ANJALI SASTRY: The project students did ranged greatly but all had as a theme using what they were learning here and tapping into emerging or existing technology in new ways to find solutions to problems that face many. That's the social impact aspect of it. And it took with each student some effort to really map out a good enough and focused enough question that was doable as an independent study project and that was deep enough to allow me to really bring to bear the educational goals that I had for the projects.

So one student, Doreen, was really interested in the problem of creating agricultural products in Africa using crops and products that are grown right there in Africa. Why is Africa importing a lot of consumer products when the continent has a lot of agricultural assets? So she was really interested in understanding-- what are the business models, what are the constraints, what are the opportunities when it comes to finding new ways to create locally sourced products that could actually serve beauty, nutrition, or other needs in her native Zimbabwe or elsewhere in Africa.

I'll tell you about another project. Idoia, a student who came to me after deep experience at the World Bank, was really interested in a challenge that traditional governmental organizations really wrestle with. How do we tap into entrepreneurship when we're trying to serve the public good? There seems to be a challenge in linking the entrepreneur and the public sector.

And we know that there are all kinds of innovations that play in this sphere. From ridesharing and regulated industries, all the way through to providing in a better way the services that governments are already on the hook for. So they're either regulated or they are substitutes for improvements of services that governments provide. And sometimes they're also missing services. What are the barriers to this? Where are the opportunities? What are the trends? And can we actually map out where we think this field could go, of mixing entrepreneurship and the public sector?

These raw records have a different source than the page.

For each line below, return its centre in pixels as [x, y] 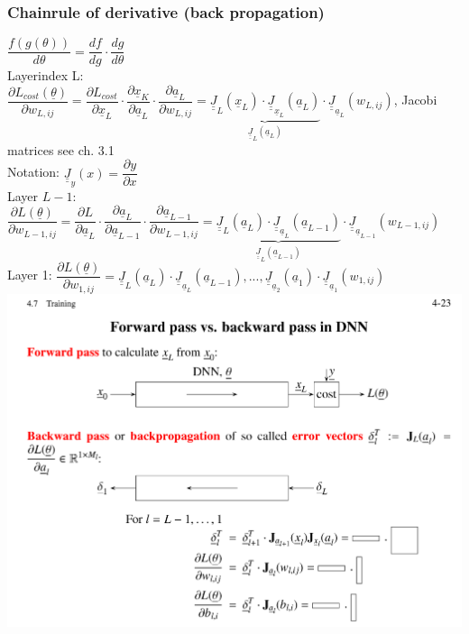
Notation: [33, 172]
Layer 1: [30, 275]
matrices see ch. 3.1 [61, 149]
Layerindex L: [46, 75]
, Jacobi [415, 100]
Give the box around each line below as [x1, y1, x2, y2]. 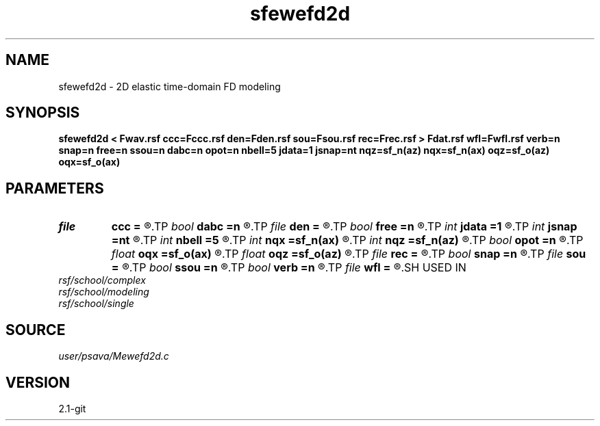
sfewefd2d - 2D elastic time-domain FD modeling [58, 80, 281, 92]
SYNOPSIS [5, 104, 80, 122]
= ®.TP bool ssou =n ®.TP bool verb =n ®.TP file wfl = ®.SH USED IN [111, 261, 466, 275]
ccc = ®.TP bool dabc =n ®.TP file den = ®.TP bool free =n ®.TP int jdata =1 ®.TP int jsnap [111, 219, 577, 234]
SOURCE [5, 321, 66, 338]
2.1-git [58, 402, 86, 414]
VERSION [5, 373, 71, 391]
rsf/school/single [58, 297, 134, 310]
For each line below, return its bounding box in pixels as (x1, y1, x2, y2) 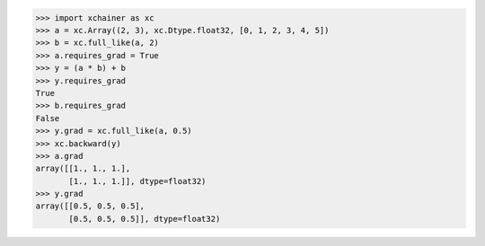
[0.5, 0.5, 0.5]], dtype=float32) (68, 214, 221, 224)
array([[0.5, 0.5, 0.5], (35, 201, 145, 211)
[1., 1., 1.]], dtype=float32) (68, 176, 207, 186)
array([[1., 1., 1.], (35, 163, 131, 174)
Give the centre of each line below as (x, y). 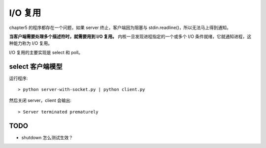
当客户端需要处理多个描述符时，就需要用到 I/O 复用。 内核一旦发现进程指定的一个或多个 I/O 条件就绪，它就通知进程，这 (130, 36)
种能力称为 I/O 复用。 (31, 43)
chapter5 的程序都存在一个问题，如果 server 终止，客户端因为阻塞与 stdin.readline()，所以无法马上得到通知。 (120, 28)
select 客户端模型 (36, 66)
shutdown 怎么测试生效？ (47, 137)
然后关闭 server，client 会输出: (40, 100)
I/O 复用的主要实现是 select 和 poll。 (46, 52)
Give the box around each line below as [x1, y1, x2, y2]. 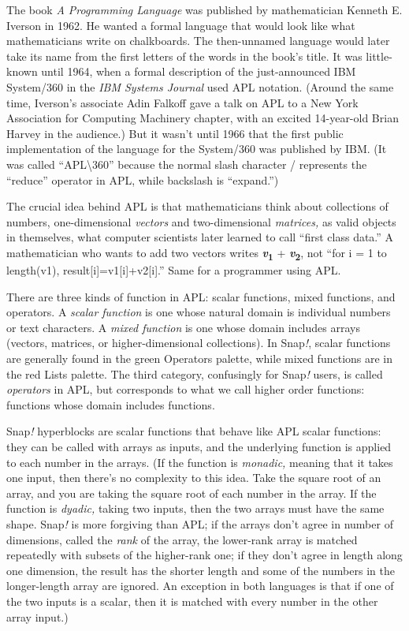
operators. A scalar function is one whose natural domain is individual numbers [6, 304, 391, 320]
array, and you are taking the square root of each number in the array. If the [6, 484, 377, 501]
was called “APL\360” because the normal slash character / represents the [6, 155, 367, 172]
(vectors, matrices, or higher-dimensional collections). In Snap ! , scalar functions [6, 334, 391, 351]
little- [366, 47, 392, 64]
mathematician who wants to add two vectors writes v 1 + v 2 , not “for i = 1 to [6, 244, 387, 263]
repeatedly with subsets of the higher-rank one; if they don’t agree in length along [6, 547, 403, 563]
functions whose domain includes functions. [6, 396, 215, 413]
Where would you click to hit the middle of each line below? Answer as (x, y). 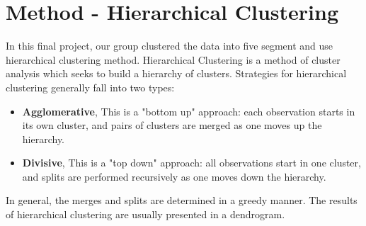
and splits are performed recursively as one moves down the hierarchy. (174, 176)
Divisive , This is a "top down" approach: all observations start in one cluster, (191, 163)
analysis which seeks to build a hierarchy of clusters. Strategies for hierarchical (176, 73)
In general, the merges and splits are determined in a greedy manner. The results (182, 200)
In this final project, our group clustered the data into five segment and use (170, 46)
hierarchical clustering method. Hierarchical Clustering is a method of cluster (173, 59)
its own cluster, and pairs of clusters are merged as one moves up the (172, 125)
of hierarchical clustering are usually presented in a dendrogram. (145, 214)
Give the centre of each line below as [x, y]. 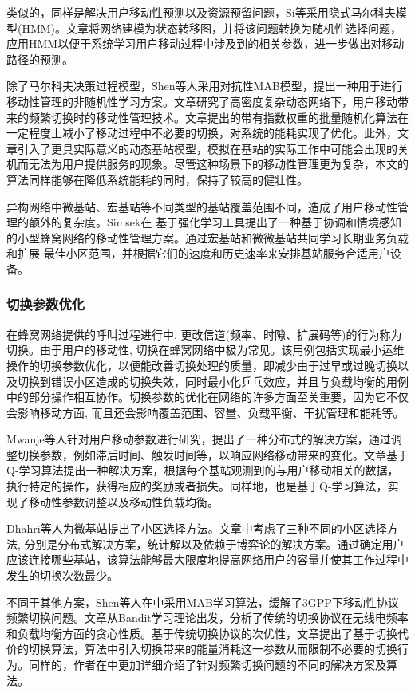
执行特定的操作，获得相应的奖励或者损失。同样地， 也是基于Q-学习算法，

One of my students, Aline, came to MIT completely on fire with this idea of tapping into analytics and AI to solve what she saw as a major challenge when it came to bringing finance to small holder and small scale farmers. She's an expert on agricultural finance. And she realized that, in her native Brazil and elsewhere, people who didn't have good credit standing and good credit records-- farmers who didn't have those assets-- couldn't get loans and were forever locked out.

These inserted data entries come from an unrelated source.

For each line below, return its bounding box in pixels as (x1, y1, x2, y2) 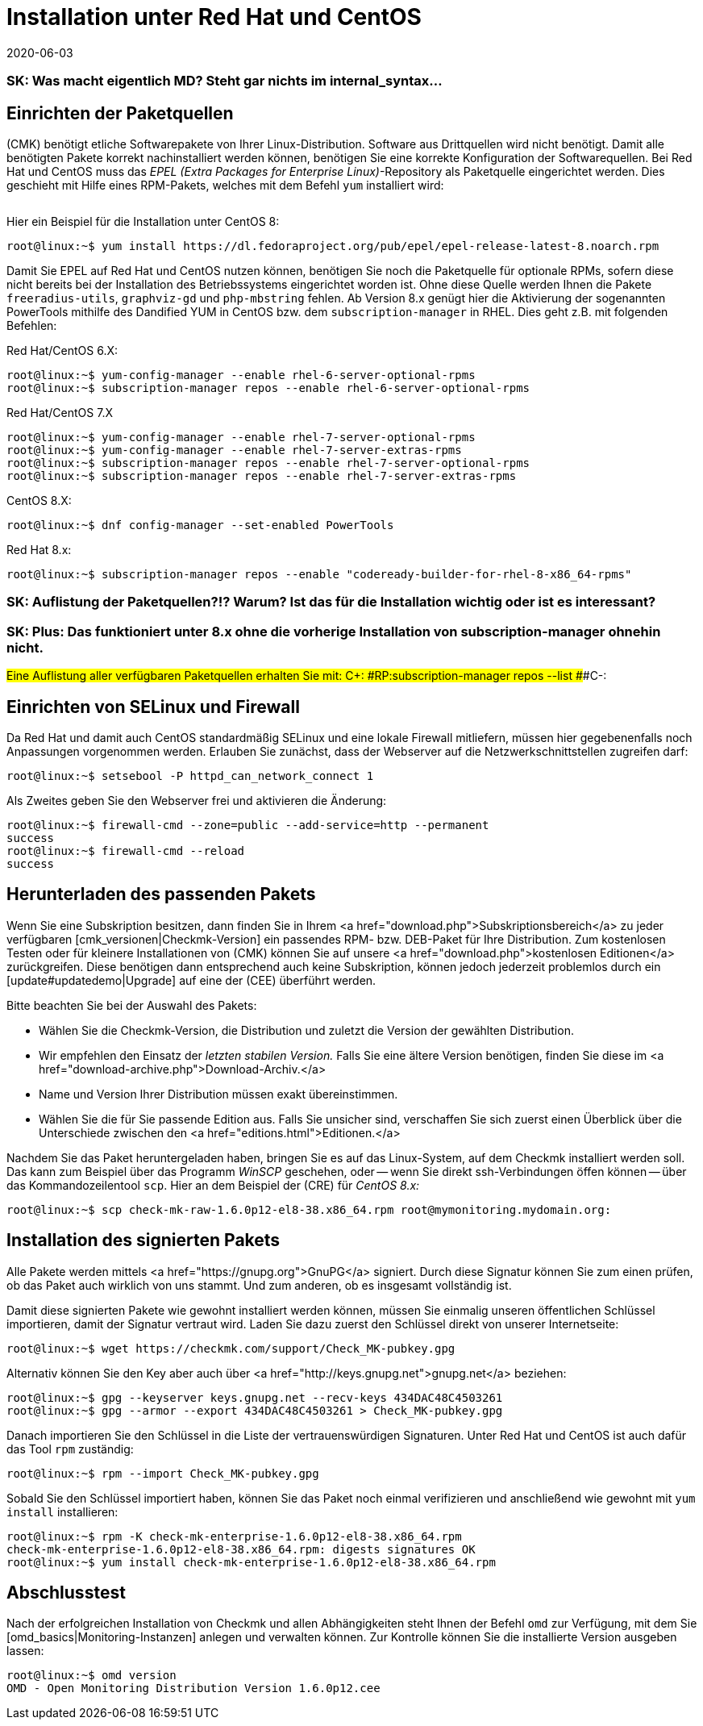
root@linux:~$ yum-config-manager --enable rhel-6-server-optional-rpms (6, 368, 476, 381)
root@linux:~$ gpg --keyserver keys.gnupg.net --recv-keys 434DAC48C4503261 (6, 1390, 503, 1404)
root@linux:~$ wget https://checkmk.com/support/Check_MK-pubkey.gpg (6, 1341, 455, 1355)
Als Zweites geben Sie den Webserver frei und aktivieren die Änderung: (6, 793, 387, 807)
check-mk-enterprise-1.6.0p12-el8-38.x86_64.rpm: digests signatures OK (6, 1542, 476, 1556)
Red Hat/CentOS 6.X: (6, 343, 119, 357)
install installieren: (6, 1504, 119, 1519)
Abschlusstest (6, 1582, 126, 1603)

So there's a big dichotomy between the people who have access to finance and those who don't. Could she break down that barrier in some way? Could new forms of data and technology help do that? So instead of relying only on somebody's credit record, could you look at the weather, their farming choices, their behaviors, and physical data, and use it to come up with a better assessment of the riskiness of a given farmer from the lender's point of view? Slightly technical area. But it actually has huge implications because it could open the door to all kinds of folks who are excluded from traditional finance by providing other methods of sorting out their riskiness and their credit worthiness.